One idea I have wondered about is why you wouldn't just use poll()
directly, if you want a facility that works on all known operating
systems without extra portability libraries. Windows has WSApoll(),
which AFAIK was designed to be Unix-compatible and a drop-in
replacement, requiring just a rename but otherwise having the same
macros and struct etc.

For some period of time, people who had to deal with socket connection
events (that includes us) avoided it, with the Curl guys' blog being
the most often cited public explanation for why:

https://daniel.haxx.se/blog/2012/10/10/wsapoll-is-broken/

However, as far as I know, that was fixed ~4 years ago:

https://learn.microsoft.com/en-us/windows/win32/api/winsock2/nf-winsock2-wsapoll

"Note As of Windows 10 version 2004, when a TCP socket fails to
connect, (POLLHUP \| POLLERR \| POLLWRNORM) is indicated."
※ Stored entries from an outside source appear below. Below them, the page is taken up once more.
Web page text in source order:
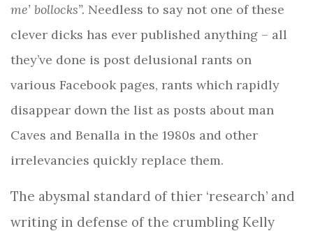
me’ bollocks”. Needless to say not one of these
clever dicks has ever published anything – all
they’ve done is post delusional rants on
various Facebook pages, rants which rapidly
disappear down the list as posts about man
Caves and Benalla in the 1980s and other
irrelevancies quickly replace them.
The abysmal standard of thier ‘research’ and
writing in defense of the crumbling Kelly
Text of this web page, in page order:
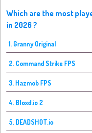
Which are the most
in 2026 ?
1. Granny Original
2. Command Strike FPS
3. Hazmob FPS
4. Bloxd.io 2
5. DEADSHOT.io
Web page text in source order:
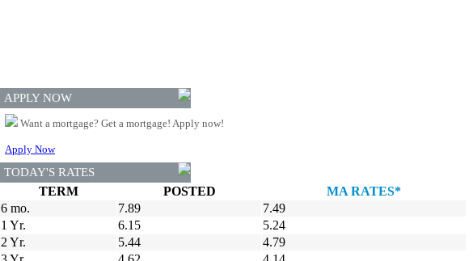
APPLY NOW
Want a mortgage? Get a mortgage! Apply now!
Apply Now
TODAY'S RATES
TERM POSTED
MA RATES*
6 mo.
7.89
7.49
1 Yr.
6.15
5.24
2 Yr.
5.44
4.79
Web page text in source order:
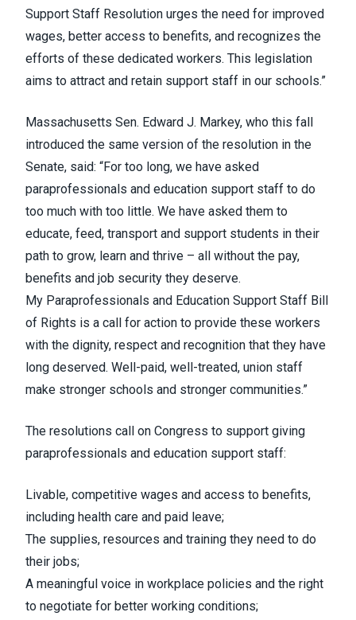
Support Staff Resolution urges the need for improved
wages, better access to benefits, and recognizes the
efforts of these dedicated workers. This legislation
aims to attract and retain support staff in our schools.”
Massachusetts Sen. Edward J. Markey, who this fall
introduced the same version of the resolution in the
Senate, said: “For too long, we have asked
paraprofessionals and education support staff to do
too much with too little. We have asked them to
educate, feed, transport and support students in their
path to grow, learn and thrive – all without the pay,
benefits and job security they deserve.
My Paraprofessionals and Education Support Staff Bill
of Rights is a call for action to provide these workers
with the dignity, respect and recognition that they have
long deserved. Well-paid, well-treated, union staff
make stronger schools and stronger communities.”
The resolutions call on Congress to support giving
paraprofessionals and education support staff:
Livable, competitive wages and access to benefits,
including health care and paid leave;
The supplies, resources and training they need to do
their jobs;
A meaningful voice in workplace policies and the right
to negotiate for better working conditions;
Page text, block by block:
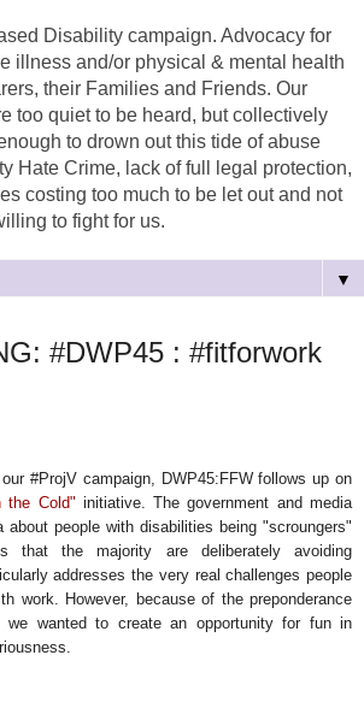
Disability campaign. Advocacy for
illness and/or physical & mental health
their Families and Friends. Our
too quiet to be heard, but collectively
to drown out this tide of abuse
Hate Crime, lack of full legal protection,
costing too much to be let out and not
to fight for us.
▼
#DWP45 : #fitforwork
#ProjV campaign, DWP45:FFW follows up on
the Cold" initiative. The government and media
about people with disabilities being "scroungers"
that the majority are deliberately avoiding
addresses the very real challenges people
work. However, because of the preponderance
we wanted to create an opportunity for fun in
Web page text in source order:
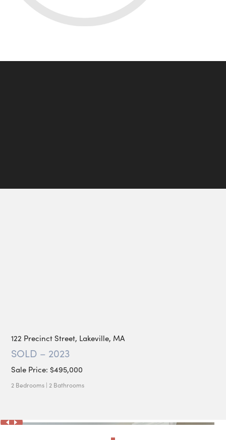
122 Precinct Street, Lakeville, MA
SOLD – 2023
Sale Price: $495,000
2 Bedrooms | 2 Bathrooms

I wonder if that means that it's now completely usable on all
reasonable versions of the OS. I think so? I don't use Windows
myself, my interest in this topic is that I have a slow moving
background project to figure out how and when to remove all remaining
uses of select() from our tree, and this one is on my hit list.

PQsocketPoll() being based on time_t, it has only second resolution, AFAIK.
Despite the [underlying implementation in fe-misc.c][2] supporting at
least milliseconds.

Yeah, that is not nice and your complaint is very reasonable, and we
should probably do something like what Tom suggested.
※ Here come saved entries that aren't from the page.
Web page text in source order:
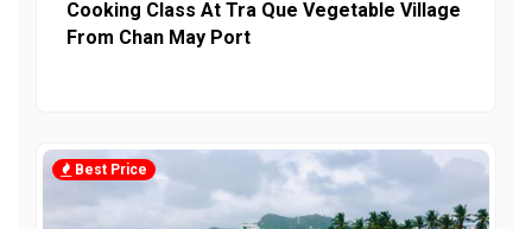
Cooking Class At Tra Que Vegetable Village
From Chan May Port
Best Price
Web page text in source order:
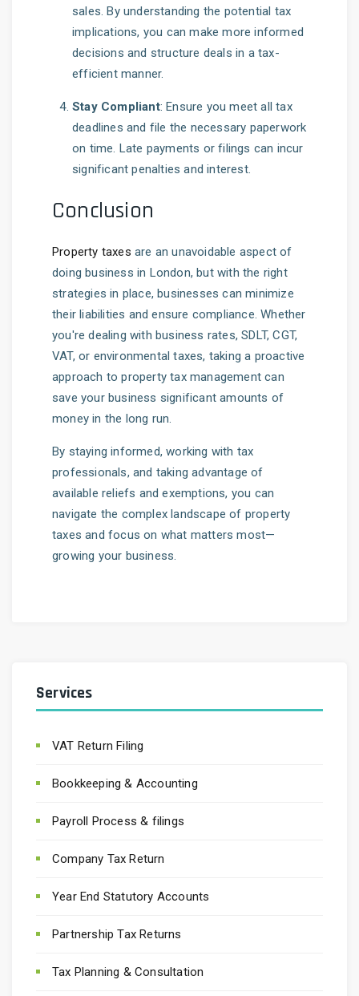
sales. By understanding the potential tax
implications, you can make more informed
decisions and structure deals in a tax-
efficient manner.
Stay Compliant: Ensure you meet all tax
deadlines and file the necessary paperwork
on time. Late payments or filings can incur
significant penalties and interest.
Conclusion
Property taxes are an unavoidable aspect of
doing business in London, but with the right
strategies in place, businesses can minimize
their liabilities and ensure compliance. Whether
you're dealing with business rates, SDLT, CGT,
VAT, or environmental taxes, taking a proactive
approach to property tax management can
save your business significant amounts of
money in the long run.
By staying informed, working with tax
professionals, and taking advantage of
available reliefs and exemptions, you can
navigate the complex landscape of property
taxes and focus on what matters most—
growing your business.
Services
VAT Return Filing
Bookkeeping & Accounting
Payroll Process & filings
Company Tax Return
Year End Statutory Accounts
Partnership Tax Returns
Tax Planning & Consultation
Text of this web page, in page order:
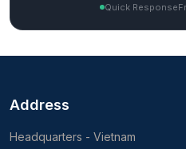
Quick Response
Address
Headquarters - Vietnam
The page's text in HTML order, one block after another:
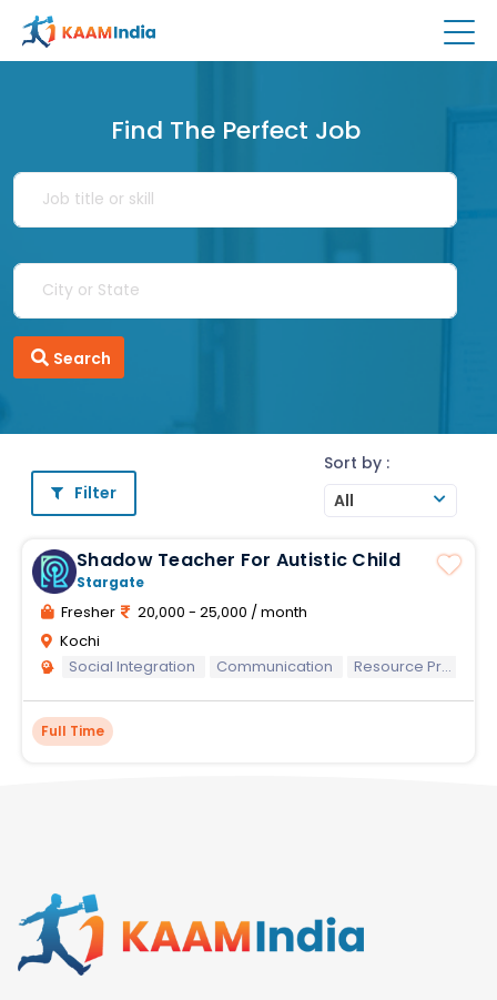
Find The Perfect Job
Search
Filter
Sort by :
All
Shadow Teacher For Autistic Child
Stargate
Fresher
20,000 - 25,000 / month
Kochi
Social Integration
Communication Resource Preparation
Full Time
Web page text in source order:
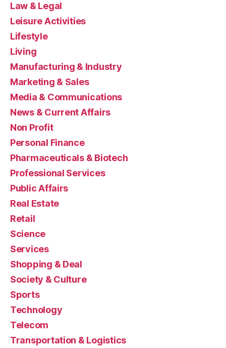
Law & Legal
Leisure Activities
Lifestyle
Living
Manufacturing & Industry
Marketing & Sales
Media & Communications
News & Current Affairs
Non Profit
Personal Finance
Pharmaceuticals & Biotech
Professional Services
Public Affairs
Real Estate
Retail
Science
Services
Shopping & Deal
Society & Culture
Sports
Technology
Telecom
Transportation & Logistics

Hmm, but if what I speculated above is true, I wonder if the extern
function is even worth its bits... but I don't know how to determine
that completely.

#6Tom Lane
tgl@sss.pgh.pa.us
In reply to: Thomas Munro (#5)
Re: libpq v17 PQsocketPoll timeout is not granular enough

Thomas Munro <thomas.munro@gmail.com> writes:

On Tue, Jun 11, 2024 at 2:36 AM Dominique Devienne <ddevienne@gmail.com> wrote:

PQsocketPoll() being based on time_t, it has only second resolution, AFAIK.
Despite the [underlying implementation in fe-misc.c][2] supporting at
least milliseconds.

Yeah, that is not nice and your complaint is very reasonable, and we
should probably do something like what Tom suggested.
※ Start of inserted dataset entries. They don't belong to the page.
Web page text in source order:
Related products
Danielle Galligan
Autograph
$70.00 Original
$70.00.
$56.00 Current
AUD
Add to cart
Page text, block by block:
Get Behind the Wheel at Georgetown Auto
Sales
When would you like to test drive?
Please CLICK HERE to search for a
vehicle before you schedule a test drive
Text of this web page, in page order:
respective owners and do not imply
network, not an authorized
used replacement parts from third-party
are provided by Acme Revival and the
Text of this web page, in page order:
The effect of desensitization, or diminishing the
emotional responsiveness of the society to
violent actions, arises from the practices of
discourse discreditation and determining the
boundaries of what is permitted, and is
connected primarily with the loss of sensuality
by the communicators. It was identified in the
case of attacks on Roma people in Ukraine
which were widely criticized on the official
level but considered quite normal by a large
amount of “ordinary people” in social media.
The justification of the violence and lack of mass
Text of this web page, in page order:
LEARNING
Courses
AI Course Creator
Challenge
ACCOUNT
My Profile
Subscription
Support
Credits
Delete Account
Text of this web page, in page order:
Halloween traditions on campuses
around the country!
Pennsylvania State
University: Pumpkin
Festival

Hmm, but if what I speculated above is true, I wonder if the extern
function is even worth its bits... but I don't know how to determine
that completely.

I think if we're going to change anything at all here, we should
define the external API in microseconds not milliseconds. The lesson
we need to be taking from this is that system calls come and go,
but libpq API is forever ;-). Somebody could conceivably want
sub-millisecond wait resolution within the lifespan of libpq.

regards, tom lane

#7Francisco Olarte
folarte@peoplecall.com
In reply to: Tom Lane (#6)
Re: libpq v17 PQsocketPoll timeout is not granular enough

Tom:

On Tue, 11 Jun 2024 at 01:49, Tom Lane <tgl@sss.pgh.pa.us> wrote:

I think if we're going to change anything at all here, we should
define the external API in microseconds not milliseconds. The lesson
we need to be taking from this is that system calls come and go,
but libpq API is forever ;-). Somebody could conceivably want
sub-millisecond wait resolution within the lifespan of libpq.

I was thinking on that, but since you need at least 20 bits, so 32,
for microseconds I would suggest nanoseconds, which fit in 32 too.
Sure, nanos seems too much for the current time but it pushes the
future problem further down, nearly forever for comms between
different machines until someone develops FTL networks.

Francisco Olarte.